(The task):
Using the data below, tally the lines that include the string "senectus". Only the number is wanted.

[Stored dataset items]
********************
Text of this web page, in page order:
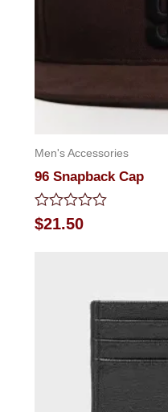
Men's Accessories
96 Snapback Cap
Rated
0
$21.50
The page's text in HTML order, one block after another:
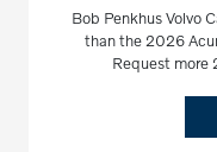
Bob Penkhus Volvo
than the 2026
Request more
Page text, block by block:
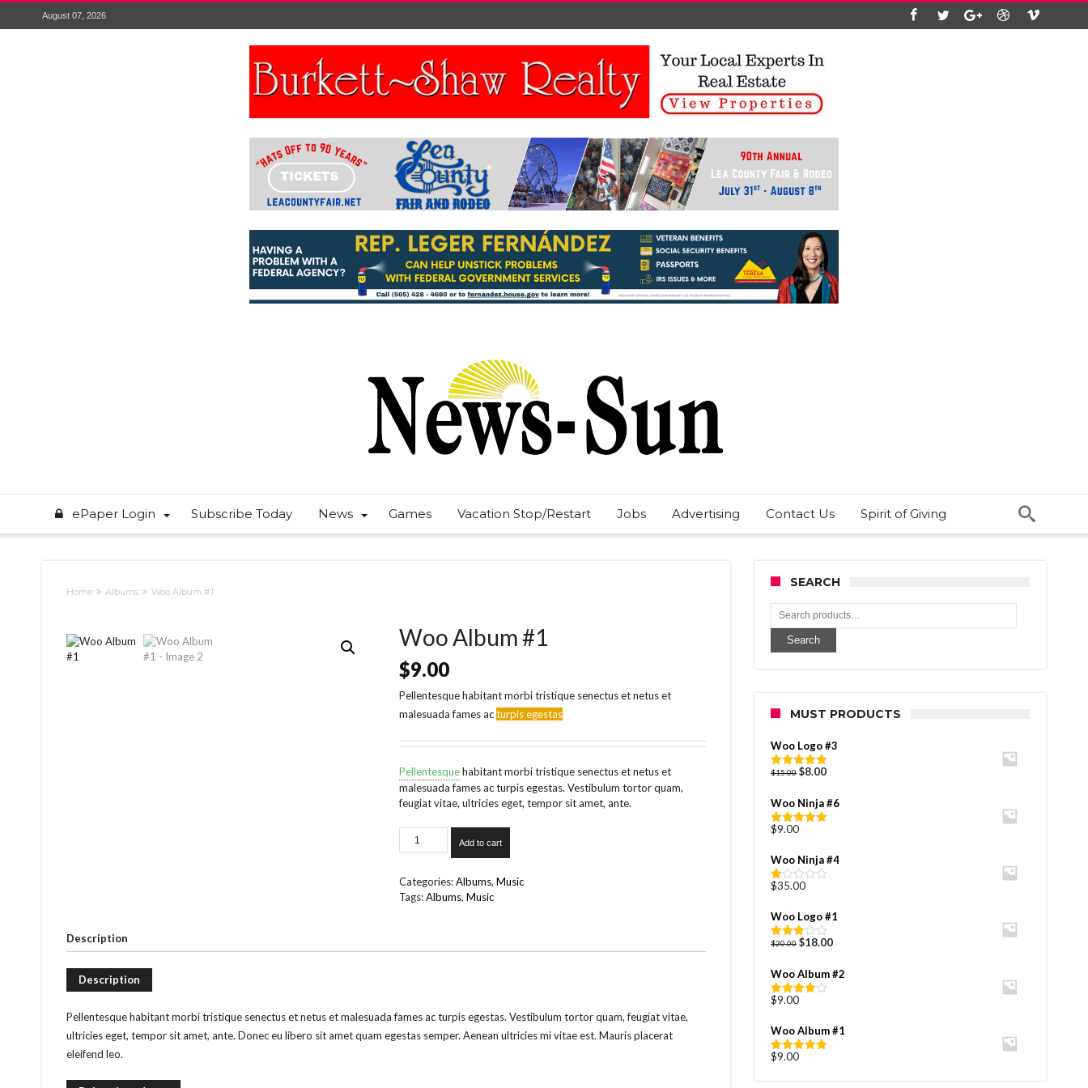
August 07, 2026
ePaper Login Subscribe Today News Games Vacation Stop/Restart Jobs Advertising Contact Us Spirit of Giving
Home Albums Woo Album #1
Woo Album #1
$9.00
Pellentesque habitant morbi tristique senectus et netus et
malesuada fames acturpis egestas
Pellentesquehabitant morbi tristique senectus et netus et
malesuada fames ac turpis egestas. Vestibulum tortor quam,
feugiat vitae, ultricies eget, tempor sit amet, ante.
Woo
Album
quantity
Add to cart
Categories:Albums, Music
Tags:Albums, Music
Description
Description
Pellentesque habitant morbi tristique senectus et netus et malesuada fames ac turpis egestas. Vestibulum tortor quam, feugiat vitae,
ultricies eget, tempor sit amet, ante. Donec eu libero sit amet quam egestas semper. Aenean ultricies mi vitae est. Mauris placerat
eleifend leo.
SEARCH
Search
MUST PRODUCTS
Woo Logo #3
Rated5.00
$15.00 Original
was:
$15.00.
$8.00Current
is:
$8.00.
Woo Ninja #6
Rated
$9.00
Woo Ninja #4
Rated
of
5
$35.00
Woo Logo #1
Rated
5
$20.00 Original
was:
$20.00.
$18.00Current
is:
Woo Album #2
Rated
$9.00
Woo Album #1
Rated
$9.00
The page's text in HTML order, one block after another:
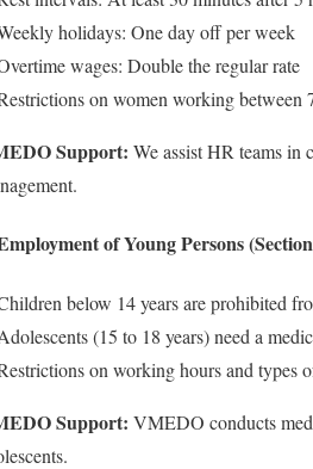
holidays: One day off per week
wages: Double the regular rate
on women working
Support: We assist HR teams in
of Young Persons
below 14 years are prohibited
(15 to 18 years) need a
on working hours and types
Support: VMEDO conducts
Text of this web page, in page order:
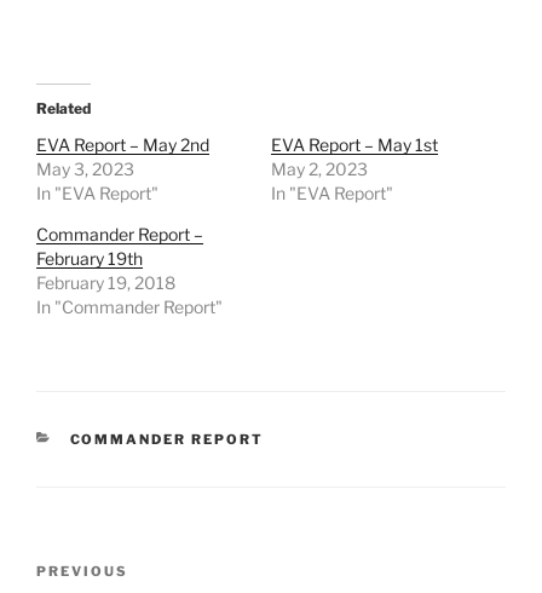
Related
EVA Report – May 2nd
May 3, 2023
In "EVA Report"
EVA Report – May 1st
May 2, 2023
In "EVA Report"
Commander Report –
February 19th
February 19, 2018
In "Commander Report"
CATEGORIES
COMMANDER REPORT
Previous
PREVIOUS
********************
(Result):
3